The problem: Print each entry below precisely as shown.

Records supplied:
== Segment start ==

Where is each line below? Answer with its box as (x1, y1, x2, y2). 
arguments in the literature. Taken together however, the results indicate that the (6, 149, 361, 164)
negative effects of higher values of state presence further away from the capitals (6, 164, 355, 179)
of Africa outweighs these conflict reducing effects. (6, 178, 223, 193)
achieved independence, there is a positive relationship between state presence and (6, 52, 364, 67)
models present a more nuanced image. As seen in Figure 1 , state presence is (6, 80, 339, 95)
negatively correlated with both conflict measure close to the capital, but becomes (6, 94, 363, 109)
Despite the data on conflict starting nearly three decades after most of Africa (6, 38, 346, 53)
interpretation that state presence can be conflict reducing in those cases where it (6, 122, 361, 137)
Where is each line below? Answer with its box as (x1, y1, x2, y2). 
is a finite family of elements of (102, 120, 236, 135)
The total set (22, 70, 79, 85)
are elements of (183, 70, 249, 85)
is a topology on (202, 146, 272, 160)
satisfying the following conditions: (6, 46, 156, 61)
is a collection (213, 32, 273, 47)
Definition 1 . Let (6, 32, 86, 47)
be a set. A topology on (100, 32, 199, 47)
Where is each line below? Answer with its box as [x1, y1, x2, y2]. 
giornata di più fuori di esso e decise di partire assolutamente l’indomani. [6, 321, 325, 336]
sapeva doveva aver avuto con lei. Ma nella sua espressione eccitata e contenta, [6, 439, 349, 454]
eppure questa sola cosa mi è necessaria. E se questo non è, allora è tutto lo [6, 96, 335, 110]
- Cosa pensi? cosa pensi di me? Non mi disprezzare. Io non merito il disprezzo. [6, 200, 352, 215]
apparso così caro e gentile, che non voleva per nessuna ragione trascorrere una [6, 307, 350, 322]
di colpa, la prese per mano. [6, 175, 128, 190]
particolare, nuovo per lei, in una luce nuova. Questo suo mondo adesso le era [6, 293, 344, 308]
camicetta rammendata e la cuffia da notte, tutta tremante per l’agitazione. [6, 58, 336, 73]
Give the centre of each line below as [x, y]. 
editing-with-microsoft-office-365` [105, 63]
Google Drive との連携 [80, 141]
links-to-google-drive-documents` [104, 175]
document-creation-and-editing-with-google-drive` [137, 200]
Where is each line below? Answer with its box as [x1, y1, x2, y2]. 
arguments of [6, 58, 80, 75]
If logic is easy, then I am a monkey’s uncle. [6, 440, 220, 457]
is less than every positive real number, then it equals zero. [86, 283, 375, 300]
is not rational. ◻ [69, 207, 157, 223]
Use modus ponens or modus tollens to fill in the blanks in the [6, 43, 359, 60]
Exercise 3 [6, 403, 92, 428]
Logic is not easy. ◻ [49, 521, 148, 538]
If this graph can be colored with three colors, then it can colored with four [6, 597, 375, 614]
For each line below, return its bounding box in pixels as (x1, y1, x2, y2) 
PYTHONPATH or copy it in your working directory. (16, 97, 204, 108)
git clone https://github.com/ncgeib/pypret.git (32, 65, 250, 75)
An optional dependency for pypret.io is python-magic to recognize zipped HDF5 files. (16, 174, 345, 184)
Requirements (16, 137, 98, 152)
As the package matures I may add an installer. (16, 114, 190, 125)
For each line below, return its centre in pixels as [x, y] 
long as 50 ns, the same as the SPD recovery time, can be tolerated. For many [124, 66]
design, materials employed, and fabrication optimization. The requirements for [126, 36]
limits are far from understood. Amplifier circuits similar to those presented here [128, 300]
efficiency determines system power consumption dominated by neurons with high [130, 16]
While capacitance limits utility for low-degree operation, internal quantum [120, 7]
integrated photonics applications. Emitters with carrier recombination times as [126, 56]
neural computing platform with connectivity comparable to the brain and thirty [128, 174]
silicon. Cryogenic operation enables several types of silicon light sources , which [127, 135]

== Segment end ==

Solution to the exercise:
Where is each line below? Answer with its box as (x1, y1, x2, y2). 
arguments in the literature. Taken together however, the results indicate that the (6, 149, 361, 164)
negative effects of higher values of state presence further away from the capitals (6, 164, 355, 179)
of Africa outweighs these conflict reducing effects. (6, 178, 223, 193)
achieved independence, there is a positive relationship between state presence and (6, 52, 364, 67)
models present a more nuanced image. As seen in Figure 1 , state presence is (6, 80, 339, 95)
negatively correlated with both conflict measure close to the capital, but becomes (6, 94, 363, 109)
Despite the data on conflict starting nearly three decades after most of Africa (6, 38, 346, 53)
interpretation that state presence can be conflict reducing in those cases where it (6, 122, 361, 137)
Where is each line below? Answer with its box as (x1, y1, x2, y2). 
is a finite family of elements of (102, 120, 236, 135)
The total set (22, 70, 79, 85)
are elements of (183, 70, 249, 85)
is a topology on (202, 146, 272, 160)
satisfying the following conditions: (6, 46, 156, 61)
is a collection (213, 32, 273, 47)
Definition 1 . Let (6, 32, 86, 47)
be a set. A topology on (100, 32, 199, 47)
Where is each line below? Answer with its box as [x1, y1, x2, y2]. 
giornata di più fuori di esso e decise di partire assolutamente l’indomani. [6, 321, 325, 336]
sapeva doveva aver avuto con lei. Ma nella sua espressione eccitata e contenta, [6, 439, 349, 454]
eppure questa sola cosa mi è necessaria. E se questo non è, allora è tutto lo [6, 96, 335, 110]
- Cosa pensi? cosa pensi di me? Non mi disprezzare. Io non merito il disprezzo. [6, 200, 352, 215]
apparso così caro e gentile, che non voleva per nessuna ragione trascorrere una [6, 307, 350, 322]
di colpa, la prese per mano. [6, 175, 128, 190]
particolare, nuovo per lei, in una luce nuova. Questo suo mondo adesso le era [6, 293, 344, 308]
camicetta rammendata e la cuffia da notte, tutta tremante per l’agitazione. [6, 58, 336, 73]
Give the centre of each line below as [x, y]. 
editing-with-microsoft-office-365` [105, 63]
Google Drive との連携 [80, 141]
links-to-google-drive-documents` [104, 175]
document-creation-and-editing-with-google-drive` [137, 200]
Where is each line below? Answer with its box as [x1, y1, x2, y2]. 
arguments of [6, 58, 80, 75]
If logic is easy, then I am a monkey’s uncle. [6, 440, 220, 457]
is less than every positive real number, then it equals zero. [86, 283, 375, 300]
is not rational. ◻ [69, 207, 157, 223]
Use modus ponens or modus tollens to fill in the blanks in the [6, 43, 359, 60]
Exercise 3 [6, 403, 92, 428]
Logic is not easy. ◻ [49, 521, 148, 538]
If this graph can be colored with three colors, then it can colored with four [6, 597, 375, 614]
For each line below, return its bounding box in pixels as (x1, y1, x2, y2) 
PYTHONPATH or copy it in your working directory. (16, 97, 204, 108)
git clone https://github.com/ncgeib/pypret.git (32, 65, 250, 75)
An optional dependency for pypret.io is python-magic to recognize zipped HDF5 files. (16, 174, 345, 184)
Requirements (16, 137, 98, 152)
As the package matures I may add an installer. (16, 114, 190, 125)
For each line below, return its centre in pixels as [x, y] 
long as 50 ns, the same as the SPD recovery time, can be tolerated. For many [124, 66]
design, materials employed, and fabrication optimization. The requirements for [126, 36]
limits are far from understood. Amplifier circuits similar to those presented here [128, 300]
efficiency determines system power consumption dominated by neurons with high [130, 16]
While capacitance limits utility for low-degree operation, internal quantum [120, 7]
integrated photonics applications. Emitters with carrier recombination times as [126, 56]
neural computing platform with connectivity comparable to the brain and thirty [128, 174]
silicon. Cryogenic operation enables several types of silicon light sources , which [127, 135]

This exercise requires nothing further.